Equation = 2x + 6 = 20
Length = 13 cm

(b)

Area = 91 cm²

Explanation:

In the question we are given with ,

Width of rectangle = x cm

Length of rectangle = x + 6 cm ( Because in the question it is given that length of rectangle is 6 more than its width )

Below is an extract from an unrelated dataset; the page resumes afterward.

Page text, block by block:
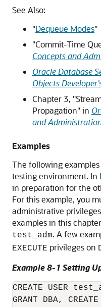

Perimeter of rectangle = 40 cm

And we are asked to :

Form an equation and find length.

Find Area of rectangle

(a) For finding equation and length ;

We know that ,

$\red {\boxed{ \rm{Perimeter \: of \: rectangle = 2 ( L + W )}}}$

Where ,

L = length of rectangle
W = width of rectangle

Substituting value of length and breadth in formula and equating it with 40 to form the equation :

$\longmapsto \: 2(x + 6 + x) = 40$

Step 1 : Solving the parenthesis :

$\longmapsto \: 2(2x + 6) = 40$

Step 2 : Dividing by 2 on both side :

$\longmapsto \: \frac{ \cancel{2}(2x + 6)}{ \cancel{2}} = \frac{ \cancel{40}}{ \cancel{2} }$

On further calculations we get :

$\longmapsto \: \boxed{ \bold{2x + 6= 20}} - - - Equation$

Step 3 : Subtracting 6 on both sides :

$\longmapsto \: 2x + 6 - 6 = 20 - 6$

On further calculations we get :

$\longmapsto \: 2x = 14$

Step 4 : Dividing by 2 on both sides :

$\longmapsto \: \frac{ \cancel{2}x}{ \cancel{2}} = \frac{ \cancel{14}}{ \cancel{2} }$

On further calculations we get :

$\longmapsto \: \pink{ \boxed{{x = 7}}}$

We know that ,

x = Width of rectangle

x + 6 = Length of rectangle

Henceforth ,

Width of rectangle = 7 cm

Length of rectangle = 7 + 6 = 13 cm

(b) For finding area of rectangle we know that ,

$\red{ \boxed{{ \rm{Area \: of \: rectangle = L * W }}}}$

Where ,

L = length of rectangle
W = width of rectangle

Substituting value of length and breadth in the formula :

$\longmapsto \: 13 * 7$

$\longmapsto \: \pink {\boxed{{91 \: cm {}^(2) }}}$

Therefore, area of rectangle is 91 cm² .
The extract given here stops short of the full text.